* [About this exercise]
Could you count the lines in the entries beneath that hold the word "uses"? Respond with the number alone.

* [The data]
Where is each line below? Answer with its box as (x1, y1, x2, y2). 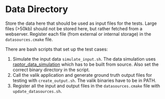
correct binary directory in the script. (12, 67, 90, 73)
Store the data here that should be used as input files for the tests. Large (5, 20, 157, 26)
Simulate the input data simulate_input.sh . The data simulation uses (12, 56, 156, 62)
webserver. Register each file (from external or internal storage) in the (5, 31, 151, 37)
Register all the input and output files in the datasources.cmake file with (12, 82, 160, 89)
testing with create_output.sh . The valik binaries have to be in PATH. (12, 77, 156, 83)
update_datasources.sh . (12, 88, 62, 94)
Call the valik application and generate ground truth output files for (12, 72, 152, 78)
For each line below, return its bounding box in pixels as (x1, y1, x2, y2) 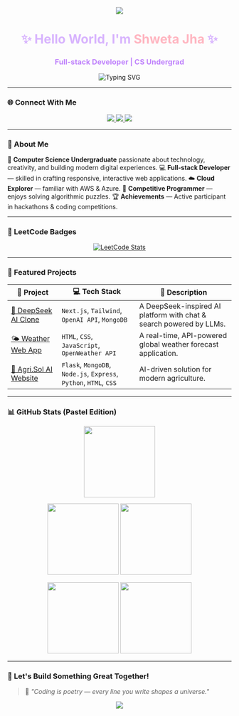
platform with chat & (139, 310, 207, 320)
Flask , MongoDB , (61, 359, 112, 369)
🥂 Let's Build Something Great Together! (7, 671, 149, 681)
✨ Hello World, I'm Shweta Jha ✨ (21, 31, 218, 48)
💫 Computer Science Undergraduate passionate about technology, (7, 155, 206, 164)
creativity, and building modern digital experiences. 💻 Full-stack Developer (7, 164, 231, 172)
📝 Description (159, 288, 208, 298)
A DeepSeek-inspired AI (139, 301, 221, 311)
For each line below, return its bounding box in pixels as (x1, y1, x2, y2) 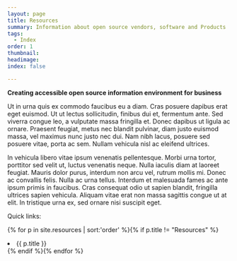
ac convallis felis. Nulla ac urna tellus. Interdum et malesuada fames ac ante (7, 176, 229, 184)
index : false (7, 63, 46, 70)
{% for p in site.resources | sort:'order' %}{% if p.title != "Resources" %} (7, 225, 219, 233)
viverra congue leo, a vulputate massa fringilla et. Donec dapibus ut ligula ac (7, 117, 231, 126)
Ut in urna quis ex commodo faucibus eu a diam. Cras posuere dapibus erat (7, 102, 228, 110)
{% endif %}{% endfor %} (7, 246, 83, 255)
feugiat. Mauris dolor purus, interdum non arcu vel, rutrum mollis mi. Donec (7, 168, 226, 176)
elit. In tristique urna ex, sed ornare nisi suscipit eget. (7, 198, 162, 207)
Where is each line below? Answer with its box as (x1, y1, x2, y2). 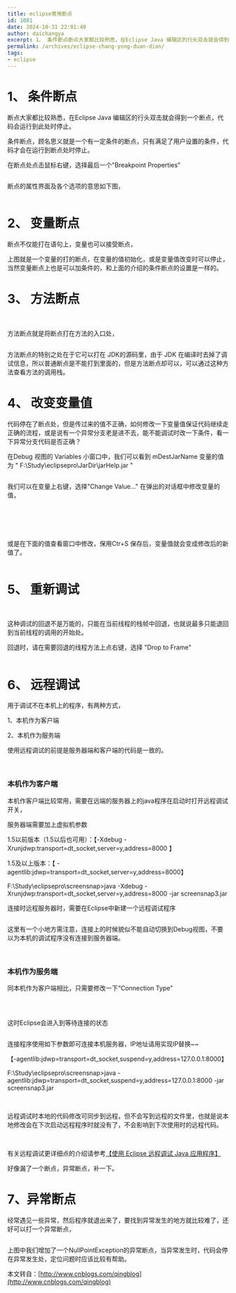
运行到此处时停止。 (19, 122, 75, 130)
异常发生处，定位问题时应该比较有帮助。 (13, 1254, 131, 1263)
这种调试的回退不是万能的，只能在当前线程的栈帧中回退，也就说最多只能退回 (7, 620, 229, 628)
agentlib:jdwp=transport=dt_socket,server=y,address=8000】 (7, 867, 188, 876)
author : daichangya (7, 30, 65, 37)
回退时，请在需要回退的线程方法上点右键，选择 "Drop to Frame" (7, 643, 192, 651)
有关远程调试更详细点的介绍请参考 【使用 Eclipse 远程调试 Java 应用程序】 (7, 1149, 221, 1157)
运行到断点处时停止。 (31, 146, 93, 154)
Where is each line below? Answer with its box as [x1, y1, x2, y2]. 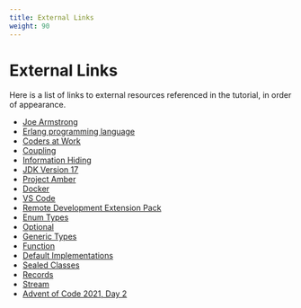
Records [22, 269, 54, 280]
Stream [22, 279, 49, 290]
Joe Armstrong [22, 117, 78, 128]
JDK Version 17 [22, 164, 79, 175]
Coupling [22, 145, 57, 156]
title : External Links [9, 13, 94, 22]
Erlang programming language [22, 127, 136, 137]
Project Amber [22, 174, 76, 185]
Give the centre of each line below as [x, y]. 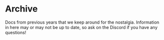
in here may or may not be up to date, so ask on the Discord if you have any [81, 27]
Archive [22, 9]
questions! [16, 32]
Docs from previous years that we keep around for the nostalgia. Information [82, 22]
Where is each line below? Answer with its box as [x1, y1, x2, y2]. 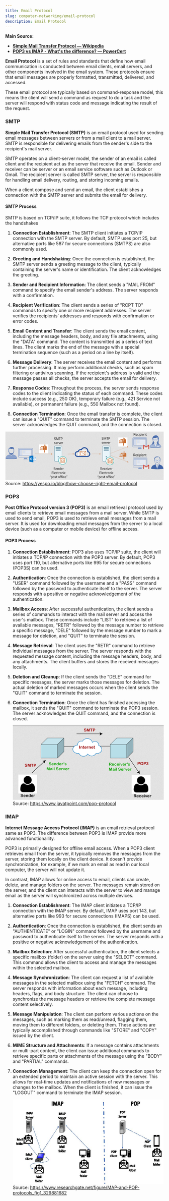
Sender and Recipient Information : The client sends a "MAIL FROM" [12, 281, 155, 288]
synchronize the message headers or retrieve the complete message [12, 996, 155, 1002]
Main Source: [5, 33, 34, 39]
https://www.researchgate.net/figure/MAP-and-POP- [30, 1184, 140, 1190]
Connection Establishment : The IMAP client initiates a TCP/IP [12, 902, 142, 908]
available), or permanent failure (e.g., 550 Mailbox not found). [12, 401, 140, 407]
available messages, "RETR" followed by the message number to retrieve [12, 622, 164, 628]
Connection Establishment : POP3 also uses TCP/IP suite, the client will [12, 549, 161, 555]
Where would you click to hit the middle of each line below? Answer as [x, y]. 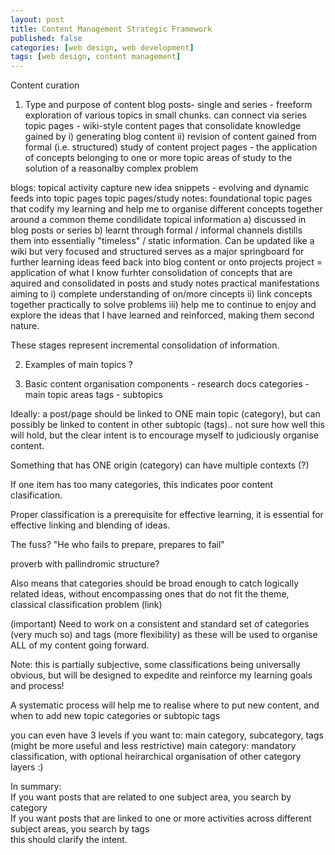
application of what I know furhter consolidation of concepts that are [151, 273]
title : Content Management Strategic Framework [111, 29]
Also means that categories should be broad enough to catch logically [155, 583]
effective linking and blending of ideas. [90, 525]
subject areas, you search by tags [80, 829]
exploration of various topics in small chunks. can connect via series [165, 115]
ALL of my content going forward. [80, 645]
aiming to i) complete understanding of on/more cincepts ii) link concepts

* [Task response]
2